Why do I like this better than I, II, III, a, b, c? That linear stuff has never made sense to the writing part of my brain. Maybe it's because I'm from a family that is horrible at telling joke, that cracks up before the punchline or leaves out the fact that Mr. Jones didn't own a dog. But this, this is a narrative process.

And I'm much less likely to walk away from a story than I am to abandon an outline regardless of whether the dog is in the right place or not.

4 comments:

Loren Eaton said...

That chapter on plot treatments is wonderful. Actually, pretty much the whole book is wonderful.

Peter Dudley said...

I'll have to reread that book. I love the part about the f'ing crayons. Anyway, I guess I do plot treatments but did not know to think of it with that name. I've called it journaling my story. It amounts to the same thing, I think, but in shorter bursts. I do it over and over until it feels real. Then I write.
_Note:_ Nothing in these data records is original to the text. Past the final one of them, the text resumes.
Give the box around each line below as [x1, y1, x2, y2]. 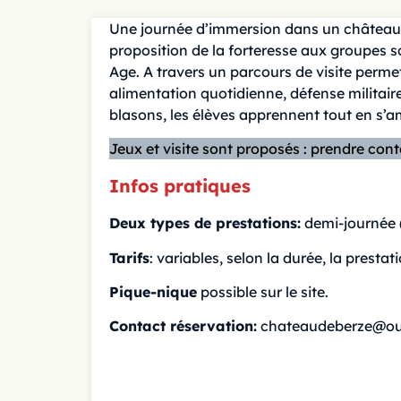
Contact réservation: [109, 317, 257, 336]
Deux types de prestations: [109, 214, 301, 233]
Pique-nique [109, 282, 197, 301]
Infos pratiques [109, 174, 251, 197]
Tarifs [109, 248, 149, 267]
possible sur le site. [197, 282, 328, 301]
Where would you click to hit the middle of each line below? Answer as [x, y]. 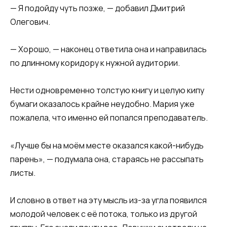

Clearly, some people will do better with outlines. Maybe they get so lost in detail that they need the rigid structure to quiet the jumble going on in their heads. Or they need the outline to keep them on one path instead of constantly going back to "fix" what they've already done.

But the plot treatment is better for me because plot, motivation, conflict, and character are all intertwined, and none can be clearly articulated without at least some of the others. A plot treatment leaves more room for each idea to build backwards or forwards in time, to change or enrich a character... essentially, to let the creativity drive the process rather than the process drive the creativity.

B. Nagel said...

Loren-

There is so much good stuff in there, with just the right amount of crudity to catch your ear. Well, maybe in excess a few places, but it keeps you interested.

B. Nagel said...

PJD-

I'll ride that train. Especially the last line. My quip about outlines being for computers is simply from unresolved frustration with a system that has never helped me, be it developing a narrative or an academic paper.

I'm glad I'm not the only one who creates a better picture inside the lines by coloring outside them.